What lines in the data below mention the string "signature"? Copy them out.
--- START ---
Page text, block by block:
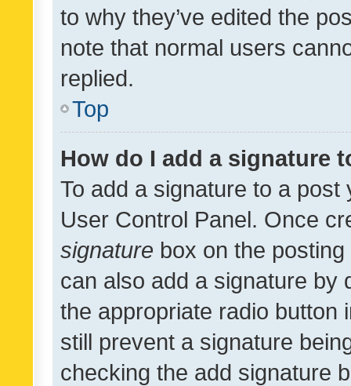
to why they’ve edited the
note that normal users
replied.
Top
How do I add a signature
To add a signature to a
User Control Panel. Once
signature box on the
can also add a signature by
the appropriate radio button
still prevent a signature
checking the add signature
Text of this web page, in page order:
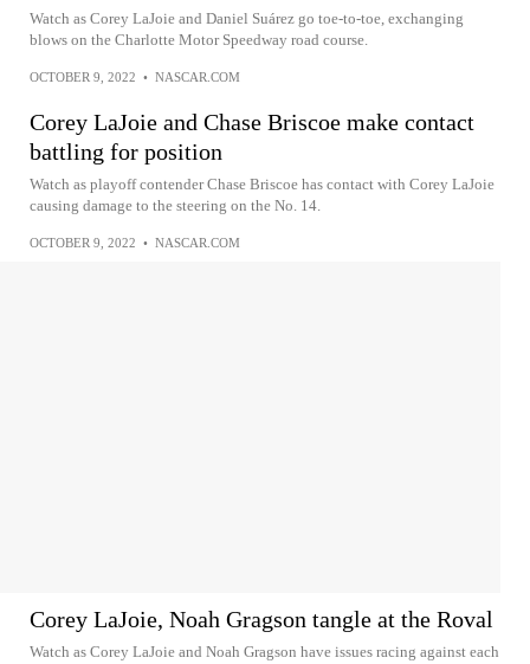
Watch as Corey LaJoie and Daniel Suárez go toe-to-toe, exchanging
blows on the Charlotte Motor Speedway road course.
OCTOBER 9, 2022 • NASCAR.COM
Corey LaJoie and Chase Briscoe make contact
battling for position
Watch as playoff contender Chase Briscoe has contact with Corey LaJoie
causing damage to the steering on the No. 14.
OCTOBER 9, 2022 • NASCAR.COM
Corey LaJoie, Noah Gragson tangle at the Roval
Watch as Corey LaJoie and Noah Gragson have issues racing against each
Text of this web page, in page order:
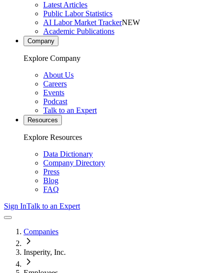
Latest Articles
Public Labor Statistics
AI Labor Market TrackerNEW
Academic Publications
Company
Explore Company
About Us
Careers
Events
Podcast
Talk to an Expert
Resources
Explore Resources
Data Dictionary
Company Directory
Press
Blog
FAQ
Sign InTalk to an Expert
Companies
Insperity, Inc.
--- END ---
### Response to the exercise
How do I add a signature
To add a signature to a
signature box on the
can also add a signature by
still prevent a signature
checking the add signature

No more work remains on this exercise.